It's a python question: let's say I have an m+1-dimensional numpy array a consisting of non-negative numbers, and I would like to obtain an array b of the same size where the last coordinates are normalized so that they sum up to 1, or zero in case all of them were zeros. For example, if m = 2, my code would be as follows

import numpy as np

a = np.array([[[ 0.34      ,  0.66],
               [ 0.75      ,  0.25]],
              [[ 0.        ,  0.  ],
               [ 1.        ,  0.  ]]])

for i1 in range(len(a)):
    for i2 in range(len(a)):
        s = a[i1][i2].sum()
        if s > 0:
            a[i1][i2] = a[i1][i2]/s

however I find this method sloppy. Also, it works only for fixed m.

Answer 1

This can be done by broadcasting. There are several ways to take into account the zero-sum exception. Without taking it into account, you could write

import numpy as np
shape = (2, 3, 4)
X = np.random.randn(*shape) ** 2
sums = X.sum(-1)

Y = X / sums[..., np.newaxis]

Now, in order to take into account potential zero-sum-ness of some lines, we set one line of the data to 0:

X[0, 0, :] = 0

sums = X.sum(-1)

nnz = sums != 0
Y = np.zeros_like(X)
Y[nnz, :] = X[nnz, :] / sums[nnz, np.newaxis]

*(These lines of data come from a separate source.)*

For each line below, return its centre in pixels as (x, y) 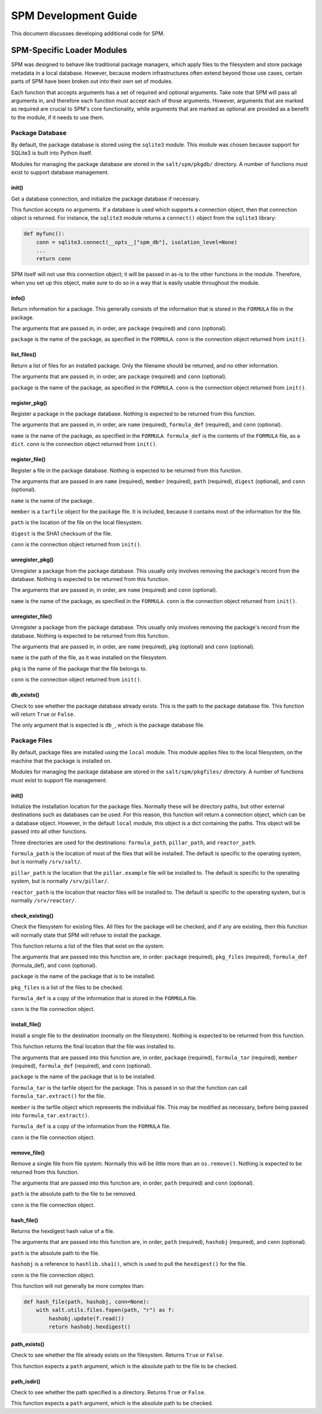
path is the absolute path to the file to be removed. (74, 1194)
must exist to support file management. (59, 780)
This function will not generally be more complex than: (78, 1286)
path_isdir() (26, 1381)
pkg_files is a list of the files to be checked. (67, 987)
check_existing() (32, 915)
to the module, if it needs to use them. (58, 117)
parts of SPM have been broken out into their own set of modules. (92, 81)
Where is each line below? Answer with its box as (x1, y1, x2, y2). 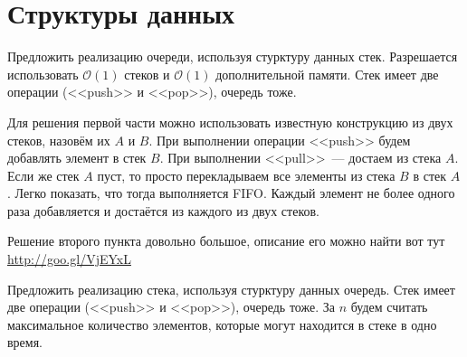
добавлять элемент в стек (7, 148, 147, 167)
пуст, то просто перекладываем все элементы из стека (97, 165, 396, 184)
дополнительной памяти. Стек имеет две (215, 64, 439, 83)
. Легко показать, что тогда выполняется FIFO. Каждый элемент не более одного (7, 183, 455, 202)
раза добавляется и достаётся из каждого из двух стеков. (7, 201, 319, 220)
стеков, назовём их (7, 130, 110, 149)
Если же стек (7, 165, 80, 184)
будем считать (350, 297, 428, 316)
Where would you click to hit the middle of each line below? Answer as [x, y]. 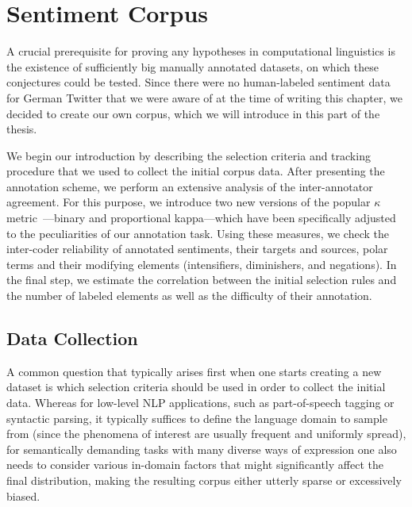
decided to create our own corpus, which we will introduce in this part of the [193, 113]
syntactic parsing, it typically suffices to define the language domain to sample [197, 418]
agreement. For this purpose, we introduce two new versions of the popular [189, 202]
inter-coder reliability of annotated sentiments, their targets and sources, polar [197, 249]
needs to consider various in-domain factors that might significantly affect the [195, 465]
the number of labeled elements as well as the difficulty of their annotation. [189, 296]
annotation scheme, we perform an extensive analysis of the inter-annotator [190, 186]
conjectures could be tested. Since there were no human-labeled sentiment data [198, 82]
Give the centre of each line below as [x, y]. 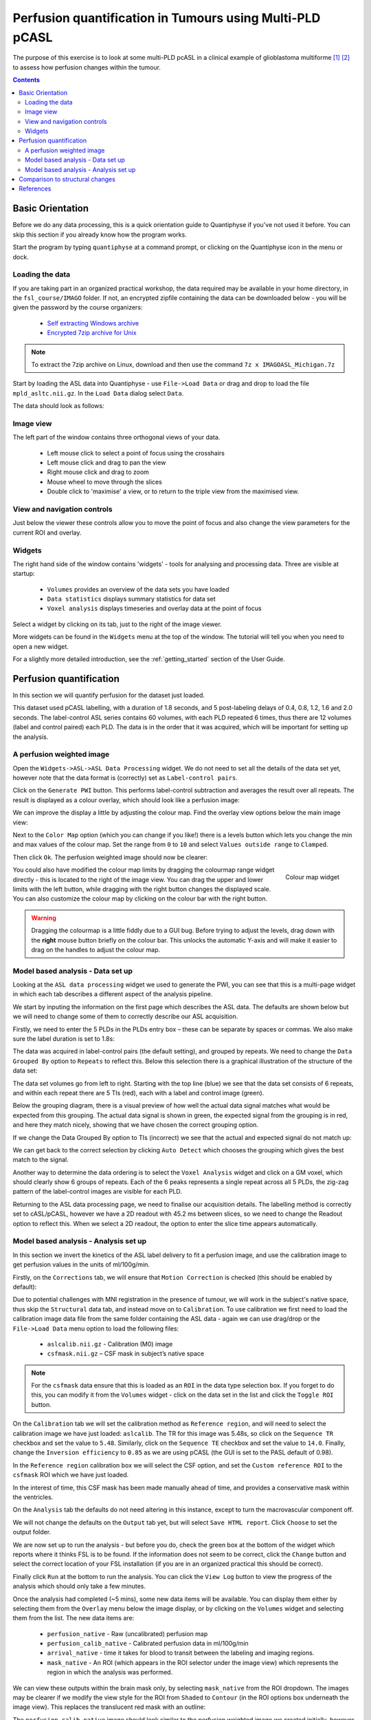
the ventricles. [33, 1497]
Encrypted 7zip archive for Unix [92, 333]
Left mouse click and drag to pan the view [106, 463]
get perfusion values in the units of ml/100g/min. [81, 1265]
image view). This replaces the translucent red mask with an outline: [109, 1707]
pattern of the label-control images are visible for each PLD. [97, 1192]
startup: [24, 574]
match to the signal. [41, 1160]

You will observe that Y.sum(axis=-1) has the entry 0 in coordinate (0,0) reflecting the zero-ness of the corresponding line.

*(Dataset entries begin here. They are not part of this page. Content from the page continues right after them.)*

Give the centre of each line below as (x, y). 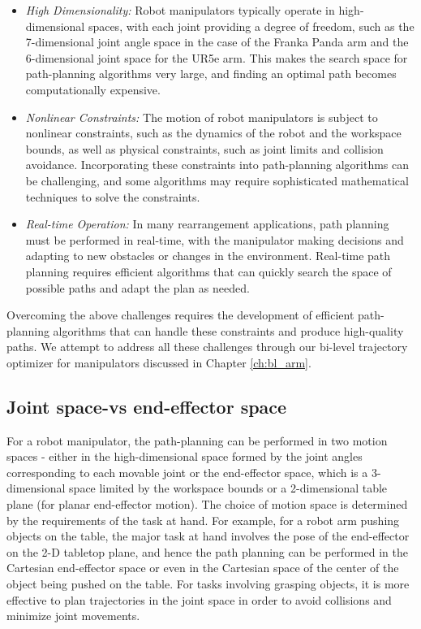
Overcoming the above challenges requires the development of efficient (180, 315)
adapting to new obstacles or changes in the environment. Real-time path (208, 256)
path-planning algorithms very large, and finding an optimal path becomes (211, 74)
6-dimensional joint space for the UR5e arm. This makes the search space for (217, 57)
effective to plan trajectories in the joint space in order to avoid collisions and (199, 599)
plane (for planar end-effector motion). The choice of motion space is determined (207, 504)
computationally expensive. (93, 89)
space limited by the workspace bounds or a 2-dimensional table (228, 488)
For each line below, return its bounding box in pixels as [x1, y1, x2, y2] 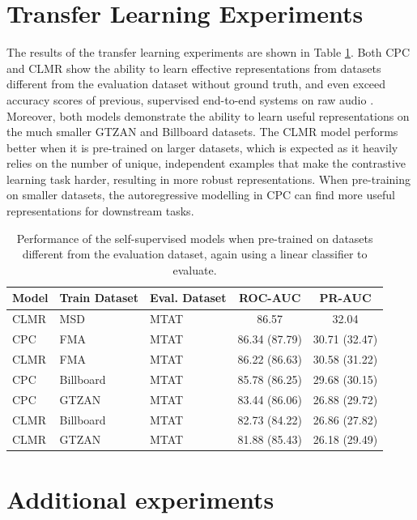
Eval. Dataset [149, 289, 227, 306]
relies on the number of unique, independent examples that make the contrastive [6, 155, 406, 172]
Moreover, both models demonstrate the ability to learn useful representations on [6, 107, 410, 124]
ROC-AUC [238, 289, 301, 306]
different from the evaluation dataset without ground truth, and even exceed [6, 75, 386, 92]
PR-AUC [319, 289, 372, 306]
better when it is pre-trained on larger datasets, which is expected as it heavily [6, 139, 398, 156]
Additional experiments [6, 482, 274, 515]
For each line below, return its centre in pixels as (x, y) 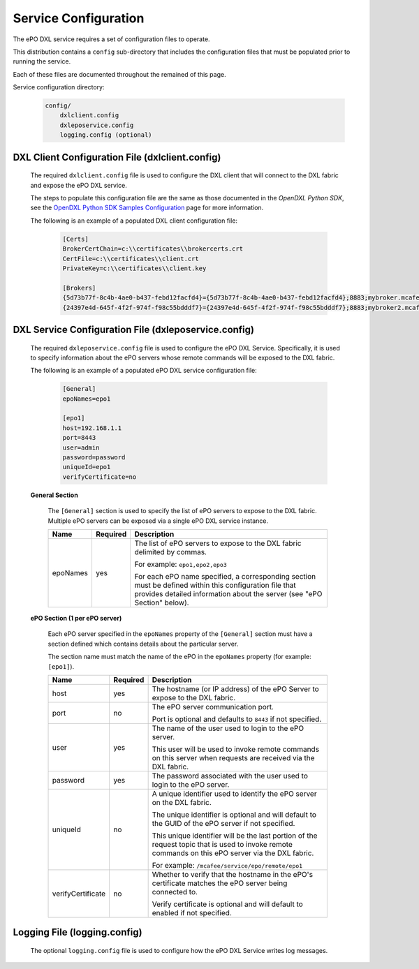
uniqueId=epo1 (87, 467)
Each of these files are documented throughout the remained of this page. (119, 74)
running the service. (42, 61)
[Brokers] (79, 288)
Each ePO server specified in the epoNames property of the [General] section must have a (181, 634)
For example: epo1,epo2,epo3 (181, 564)
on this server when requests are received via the (233, 757)
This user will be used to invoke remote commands (236, 749)
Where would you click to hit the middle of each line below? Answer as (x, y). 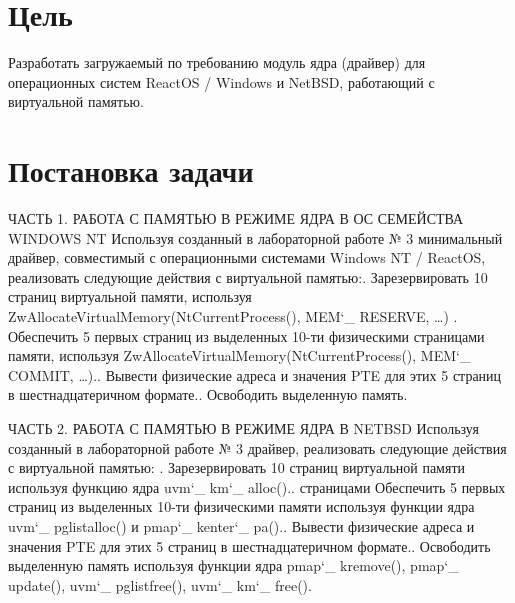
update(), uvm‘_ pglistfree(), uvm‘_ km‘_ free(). (160, 584)
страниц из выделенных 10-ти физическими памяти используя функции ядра (241, 506)
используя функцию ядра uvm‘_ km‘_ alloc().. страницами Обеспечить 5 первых (257, 486)
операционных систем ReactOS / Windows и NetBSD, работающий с (221, 81)
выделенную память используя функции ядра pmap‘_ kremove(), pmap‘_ (233, 565)
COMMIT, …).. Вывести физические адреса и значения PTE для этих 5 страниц (255, 374)
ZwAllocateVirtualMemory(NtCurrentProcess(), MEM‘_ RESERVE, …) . (233, 316)
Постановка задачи (131, 170)

EDIT: Application to the concrete example

X = np.array(array([[[ 0.34      ,  0.66],
                     [ 0.75      ,  0.25]],
                    [[ 0.        ,  0.  ],
                     [ 1.        ,  0.  ]]]))

sums = X.sum(-1)
nnz = sums != 0
Y = np.zeros_like(X)
Y[nnz, :] = X[nnz, :] / sums[nnz, np.newaxis]

yields Y == X (because along the last axis the sum is already one or zero.)